Ogawara Ryo, Misaka Tomofumi, Ohashi Naoto, Ichimura Shohei, Tomita Yusuke, Tani Tetsuya, Anzai Fumiya, Sato Yu, Yokokawa Tetsuro, Sato Akihiko, Shimizu Takeshi, Sato Takamasa, Oikawa Masayoshi, Kobayashi Atsushi, Yoshihisa Akiomi, Takeishi Yasuchika
Department of Cardiovascular Medicine, Fukushima Medical University, 1 Hikarigaoka, Fukushima, 960-1295, Japan.
Department of Community Cardiovascular Medicine, Fukushima Medical University, Fukushima, Japan.
Clin Res Cardiol. 2024 Sep 16. doi: 10.1007/s00392-024-02539-7.
Blood pressure (BP) variability (BPV) is associated with an increased risk of cardiovascular events, independent of absolute BP values. However, the predictive significance of very short-term BPV, occurring within seconds or minutes, in patients with ischemic heart disease (IHD) has yet to be established. This prospective study involved 206 consecutive hospitalized patients with IHD (mean age 67.6 years, 78.2% male) who underwent pulse transit time (PTT)-based continuous BP recording during the night-time. Very short-term BPV was assessed by standard deviation (SD), coefficient of variation (CV), and variation independent of mean (VIM) of PTT-BP. Clinical outcome data were collected. When the patients were categorized into two groups according to the median value of very short-term BPV, Kaplan-Meier analysis revealed that patients with elevated SD, CV, and VIM of systolic and diastolic PTT-BP were associated with lower event-free survival rates from the composite cardiovascular events including cardiac deaths, worsening heart failure cases, nonfatal myocardial infarctions, unplanned revascularizations, and strokes over a median follow-up of 797 days. In a multivariate Cox proportional hazards analysis adjusting for confounding variables, each parameter as a continuous variable was independently associated with adverse events. Incorporating very short-term BPV into basic models had a significant impact on risk reclassification and integrated discrimination for cardiovascular outcomes. In conclusion, the identification of patients with elevated very short-term BPV during the night-time through a PTT-driven approach helps stratify the future risk in IHD patients.

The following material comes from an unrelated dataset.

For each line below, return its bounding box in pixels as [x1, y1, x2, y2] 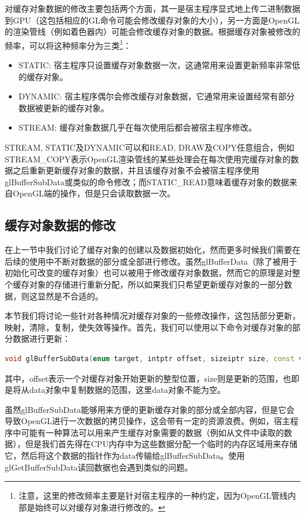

血压(BP)变异性(BPV)与心血管事件风险增加相关,独立于绝对血压值。然而,在数秒或数分钟内发生的极短期BPV在缺血性心脏病(IHD)患者中的预测意义尚未确立。这项前瞻性研究纳入了206例连续住院的IHD患者(平均年龄67.6岁,78.2%为男性),这些患者在夜间接受了基于脉搏波传导时间(PTT)的连续血压记录。通过PTT-BP的标准差(SD)、变异系数(CV)和独立于均值的变异(VIM)来评估极短期BPV。收集临床结局数据。当根据极短期BPV的中位数将患者分为两组时,Kaplan-Meier分析显示,收缩压和舒张压PTT-BP的SD、CV和VIM升高的患者,在中位随访797天期间,与包括心源性死亡、心力衰竭加重病例、非致命性心肌梗死、非计划性血管重建和中风在内的复合心血管事件的无事件生存率较低相关。在对混杂变量进行调整的多变量Cox比例风险分析中,每个作为连续变量的参数均与不良事件独立相关。将极短期BPV纳入基本模型对心血管结局的风险重新分类和综合判别具有显著影响。总之,通过PTT驱动的方法识别夜间极短期BPV升高的患者有助于对IHD患者未来的风险进行分层。